La marine russe pourrait être privée d’aviation de combat embarquée pendant très longtemps

L’incendie qui s’était déclaré, le 12 décembre, à bord de l’Amiral Kouznetsov, l’unique porte-avions de la marine russe, a fini par être éteint après avoir ravagé les entrailles du navire pendant près de 24 heures. Selon les services de secours, une surface de 500 m2 a été détruite par les flammes. Quant au bilan humain, il a été fait état de 10 blessés, dont un se trouve dans un état grave, d’un mort et d’un officier disparu.

Au moment de l’incident, le porte-avions se trouvait à quai pour de lourdes opérations de maintenance et de modernisation. Déjà lourdement endommagé, l’an passé, par la chute d’une grue sur son pont, il devait reprendre la mer en 2022. Un objectif qui avait été confirmé deux jours plus tôt par Alexei Rakhmanov, le Pdg du conglomérat United Shipbuilding Corporation [USC], malgré la nécessité de réaliser des travaux supplémentaires.

Si une enquête a été lancée, l’origine de cet incendie est déjà connue. « On effectuait le remplacement de l’équipement électrique à bord du bateau. Lors d’une soudure, une étincelle est tombée dans une cale où se trouvait du carburant », a en effet expliqué M. Rakhmanov, le 11 décembre.

Les autorités russes ont fait savoir qu’elles évalueraient l’étendue des dégâts une fois l’incendie éteint. Mais tout laisse à penser que le porte-avions « Amiral Kuznetsov » ne s’en remettra pas. En effet, un feu à bord d’un navire dégage une importante quantité de fumées toxiques tandis que la chaleur peut affecter sa structure. En tout état de cause, la remise en état du bâtiment, si elle est jugée viable, devrait prendre, au mieux, quelques années.

La conséquence est que la marine russe sera privée d’aviation de combat embarquée pendant longtemps.

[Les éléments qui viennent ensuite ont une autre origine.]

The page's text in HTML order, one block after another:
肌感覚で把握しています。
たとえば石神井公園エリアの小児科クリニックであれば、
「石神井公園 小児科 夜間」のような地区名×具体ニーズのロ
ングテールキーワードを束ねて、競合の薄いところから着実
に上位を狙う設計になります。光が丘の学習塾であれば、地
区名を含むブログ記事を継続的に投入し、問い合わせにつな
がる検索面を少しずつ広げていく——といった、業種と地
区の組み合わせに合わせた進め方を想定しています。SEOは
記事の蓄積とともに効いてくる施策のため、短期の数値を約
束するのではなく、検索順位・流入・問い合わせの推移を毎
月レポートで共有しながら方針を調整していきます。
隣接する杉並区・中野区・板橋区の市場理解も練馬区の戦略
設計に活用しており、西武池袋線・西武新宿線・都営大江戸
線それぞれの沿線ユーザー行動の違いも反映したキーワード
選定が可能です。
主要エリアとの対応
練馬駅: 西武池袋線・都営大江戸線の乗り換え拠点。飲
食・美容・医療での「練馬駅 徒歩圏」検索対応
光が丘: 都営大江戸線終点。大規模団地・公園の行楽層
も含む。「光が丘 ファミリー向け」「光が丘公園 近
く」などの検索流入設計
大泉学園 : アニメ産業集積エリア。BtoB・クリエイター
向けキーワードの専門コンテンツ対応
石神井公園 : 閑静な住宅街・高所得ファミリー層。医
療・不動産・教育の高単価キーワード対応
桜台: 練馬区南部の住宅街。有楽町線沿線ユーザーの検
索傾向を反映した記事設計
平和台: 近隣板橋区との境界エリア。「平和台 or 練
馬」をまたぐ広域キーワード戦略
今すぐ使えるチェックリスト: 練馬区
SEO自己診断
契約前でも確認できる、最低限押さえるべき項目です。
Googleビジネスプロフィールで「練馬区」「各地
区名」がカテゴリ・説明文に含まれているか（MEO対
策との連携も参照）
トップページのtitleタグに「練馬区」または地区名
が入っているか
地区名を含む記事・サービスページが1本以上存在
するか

Ce qui posera des problèmes pour la formation et le maintien des compétences de ses pilotes, apponter sur un porte-avions n’étant pas un sport de masse.

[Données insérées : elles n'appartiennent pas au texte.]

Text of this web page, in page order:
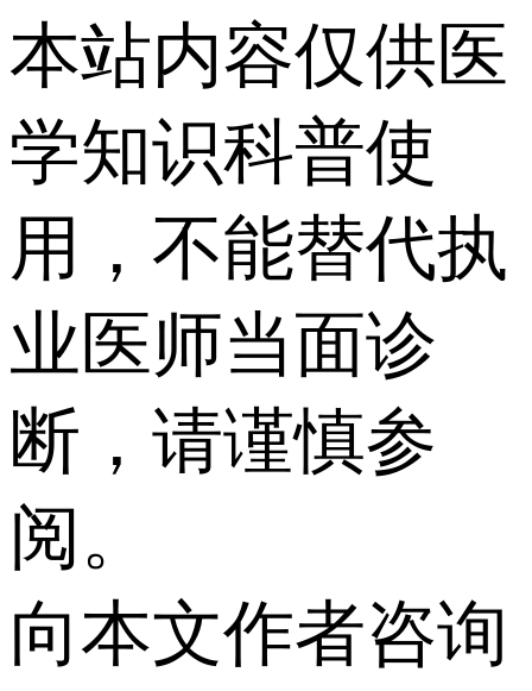
本站内容仅供医
学知识科普使
用，不能替代执
业医师当面诊
断，请谨慎参
阅。
向本文作者咨询

Certes, il est régulièrement question, dans la presse russe, du très ambitieux « Projet 23000E Shtorm », lequel porte sur la construction d’une nouvelle classe de porte-avions, devant afficher, aux dernières nouvelles, 70.000 tonnes de déplacement et être doté d’une propulsion nucléaire. Et même s’il devait être lancé d’ici quelques mois, un tel projet ne pourrait prendre que beaucoup de temps pour se concrétiser, en raison d’un manque de savoir-faire des chantiers navals locaux dans ce domaine et des contraintes budgétaires.

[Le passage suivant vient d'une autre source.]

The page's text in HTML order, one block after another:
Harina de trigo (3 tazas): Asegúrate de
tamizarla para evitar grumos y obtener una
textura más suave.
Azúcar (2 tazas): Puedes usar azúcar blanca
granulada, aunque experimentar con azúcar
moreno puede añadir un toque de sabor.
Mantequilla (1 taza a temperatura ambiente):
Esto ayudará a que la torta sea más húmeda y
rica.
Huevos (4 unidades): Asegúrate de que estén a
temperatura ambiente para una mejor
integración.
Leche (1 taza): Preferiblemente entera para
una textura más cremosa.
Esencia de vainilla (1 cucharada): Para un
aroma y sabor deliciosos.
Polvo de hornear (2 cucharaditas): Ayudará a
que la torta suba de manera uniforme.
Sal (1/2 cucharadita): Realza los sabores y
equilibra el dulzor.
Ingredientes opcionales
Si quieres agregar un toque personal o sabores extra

Mais dans des entretiens donnés en décembre 2018 à l’agence TASS et au journal des forces russes par le major-général Igor Kohzin, le chef de l’aviation navale russe, dont les propos ont été analysés par le site Red Samovar, on voit bien la construction d’un nouveau porte-avions ne fait pas partie des priorités de Moscou, contrairement à Pékin, par exemple.  À telle enseigne que la modernisation des avions embarqués [Su-33 et MiG-29K(UB)R] devait se faire a minima au cours des prochaines années et que l’accent sera surtout mis sur l’acquisition de Su-30SM, qui ne peut qu’opérer depuis la terre.

D’une manière générale, la chasse embarquée n’a jamais été vraiment la tasse de thé de l’état-major russe. Durant la période soviétique, Joseph Staline et Nikita Khrouchtchev ne voyaient pas l’intérêt du porte-avions, malgré l’insistance de l’amiral Kouznetsov.

Plus tard, les projets – souvent ambitieux – visant à en doter la marine soviétique furent régulièrement affectés par des coupes budgétaires. Il fallut attendre le début des années 1970 pour voir le lancement de la construction de quatre porte-avions la classe Kiev [Projet 1143]. Actuellement, un seul est encore en service… au sein de la marine indienne, Moscou ayant accepté de vendre à New Delhi, en 2004, « Amiral Gorshkov » pour près d’un milliard de dollars [sa remise en état aura finalement coûté le double et sa livraison a été faite avec plus de 4 ans de retard].

Cela étant, l’aviation navale russe est surtout basée à terre, ses avions de combat embarqués n’était que rarement sollicités. La seule fois où ils ont été engagés en opération a été en 2016, depuis la Méditerranée orientale, dans le cadre de l’intervention en Syrie.